The journal Diabetes Care has just published a discussion of results from the SEARCH for Diabetes in Youth Study, titled The Many Faces of Diabetes in AmericanYouth: Type 1 and Type 2 Diabetes in Five Race and Ethnic Populations . It's a series of articles, one for each race/ethnic group.

The authors describe the study's objective as "to describe childhood diabetes [in children and teenagers less than age 20] as it occurs among the five major race and ethnic groups in the U.S." They evaluated over 9000 kids with type 1 diabetes and almost 1600 with type 2 during the period 2001-2005.

In non-Hispanic white youth, they found that the incidence of type 1 diabetes is "one of the highest in the world" and added "while type 2 diabetes is still relatively rare, rates are several-fold higher than those reported by European countries."

In Hispanic American youth, they noted that type 1 diabetes was more common than type 2 diabetes.
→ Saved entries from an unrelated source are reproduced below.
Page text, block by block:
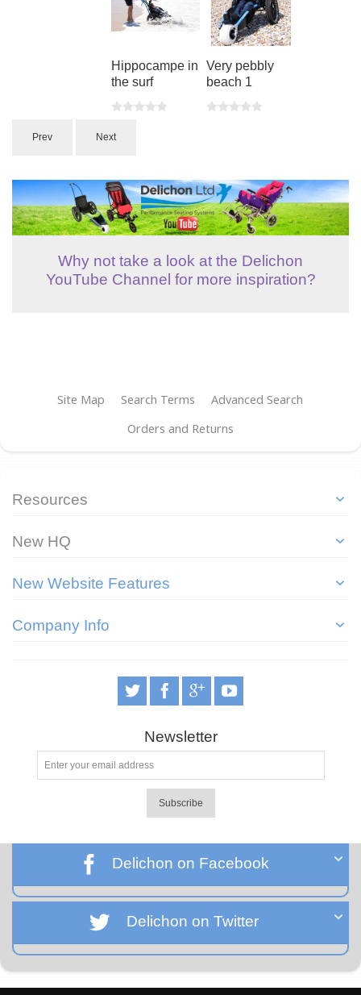
Hippocampe in
the surf
Very pebbly
beach 1
Prev Next
Why not take a look at the Delichon
YouTube Channel for more inspiration?
Site Map Search Terms
Advanced Search
Orders and Returns
Resources
New HQ
New Website Features
Company Info
Newsletter
Subscribe
Delichon on Facebook
Delichon on Twitter
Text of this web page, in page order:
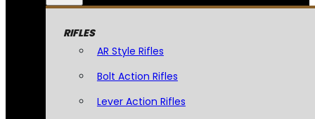
RIFLES
AR Style Rifles
Bolt Action Rifles
Lever Action Rifles
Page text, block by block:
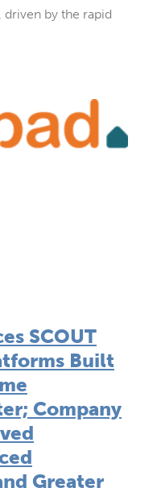
by the rapid
SCOUT
Built
Company
Greater
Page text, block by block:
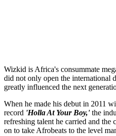
Wizkid is Africa's consummate
did not only open the international
greatly influenced the next
When he made his debut in 2011
record 'Holla At Your Boy,' the
refreshing talent he carried and the
on to take Afrobeats to the level
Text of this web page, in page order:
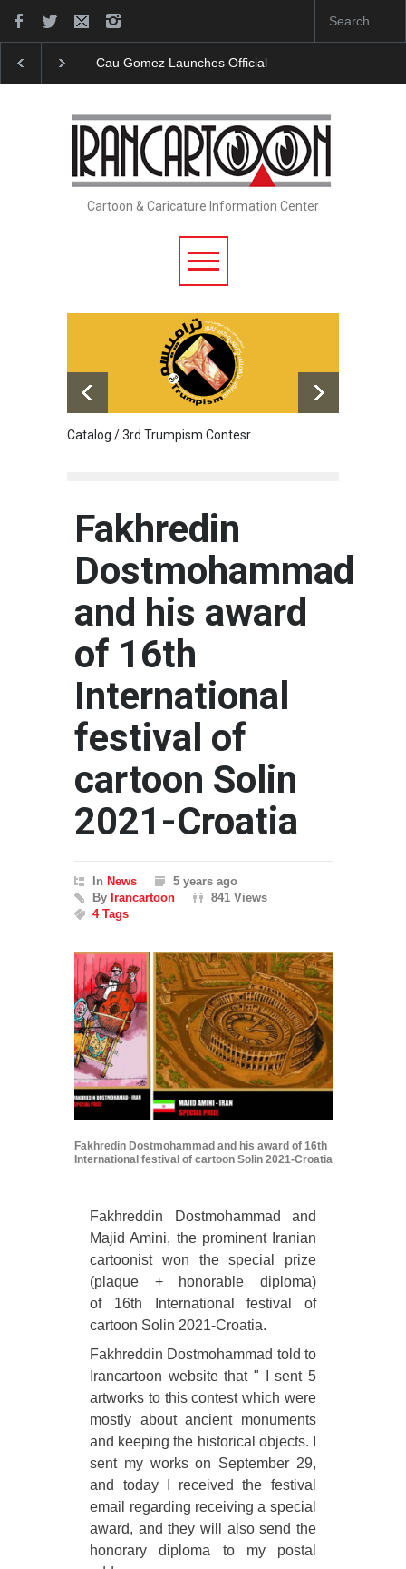
Cau Gomez Launches Official Website
Cartoon & Caricature Information Center
Catalog / 3rd Trumpism Contesr
Fakhredin
Dostmohammad
and his award
of 16th
International
festival of
cartoon Solin
2021-Croatia
In News
5 years ago
By Irancartoon
841 Views
4 Tags
Fakhredin Dostmohammad and his award of 16th
International festival of cartoon Solin 2021-Croatia
Fakhreddin Dostmohammad and
Majid Amini, the prominent Iranian
cartoonist won the special prize
(plaque + honorable diploma)
of 16th International festival of
cartoon Solin 2021-Croatia.
Fakhreddin Dostmohammad told to
Irancartoon website that " I sent 5
artworks to this contest which were
mostly about ancient monuments
and keeping the historical objects. I
sent my works on September 29,
and today I received the festival
email regarding receiving a special
award, and they will also send the
honorary diploma to my postal

The incidence of type 2 diabetes for girls aged 10-14 years was twice that of boys, while among teens aged 15-19 years the incidence of type 2 diabetes exceeded that of type 1 diabetes for girls but not for boys. Poor control (A1C over 9.5%) was common among youth aged ≥15 years with either type of diabetes. Forty-four percent of youth with type 1 diabetes were overweight.
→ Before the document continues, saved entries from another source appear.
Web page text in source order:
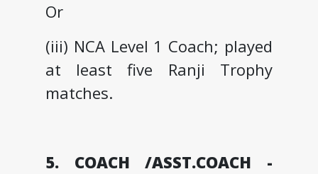
Or
(iii) NCA Level 1 Coach; played
at least five Ranji Trophy
matches.
5. COACH /ASST.COACH -
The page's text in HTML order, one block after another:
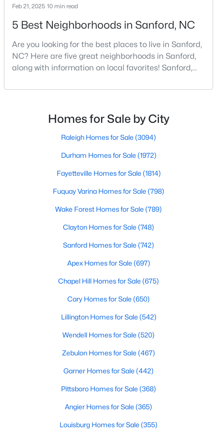
Beds Baths Sqft
Acres
MLS#: LP767027
Active
2 1220
2 3 4 ... 31
offering a blend of small-town charm and modern
conveniences. As more people discover the appeal of Sanford,
the demand for homes in the area has steadily increased.
Sanford has something to offer everyone, whether you are a
place to retire. Below, we explore the variety of homes for sale in
local amenities that make this community an attractive option
Variety of Homes in Sanford, NC
Feb 21, 2025 10 min read
5 Best Neighborhoods in Sanford, NC
Are you looking for the best places to live in Sanford,
NC? Here are five great neighborhoods in Sanford,
along with information on local favorites! Sanford,
and is best known for its small-town convenience
Raleigh and the rest of the Triangle area, Sanford is
not far from big city amenities and
Homes for Sale by City
Raleigh Homes for Sale (3094)
Durham Homes for Sale (1972)
Fayetteville Homes for Sale (1814)
Fuquay Varina Homes for Sale (798)
Wake Forest Homes for Sale (789)
Clayton Homes for Sale (748)
Sanford Homes for Sale (742)
Apex Homes for Sale (697)
Chapel Hill Homes for Sale (675)
Cary Homes for Sale (650)
Lillington Homes for Sale (542)
Wendell Homes for Sale (520)
Zebulon Homes for Sale (467)
Garner Homes for Sale (442)
Pittsboro Homes for Sale (368)
Angier Homes for Sale (365)
Louisburg Homes for Sale (355)

In African American youth, 44.7% with type 1 diabetes were overweight or obese. Among those aged ≥15 years, 27.5% had an A1C ≥9.5%, 22.5% had high blood pressure, and >90% were overweight or obese.

In Navajo youth, diabetes was infrequent in children of less than 10 years of age. However, both prevalence and incidence of diabetes are high in older youth. "The vast majority of diabetes among Navajo youth with diabetes is type 2, although type 1 diabetes is also present, especially among younger children. Navajo youth with either diabetes type were likely to have poor glycemic control, high prevalence of unhealthy behaviors, and evidence of severely depressed mood. Youth with type 2 diabetes had more metabolic factors associated with obesity and insulin resistance... than youth with type 1 diabetes."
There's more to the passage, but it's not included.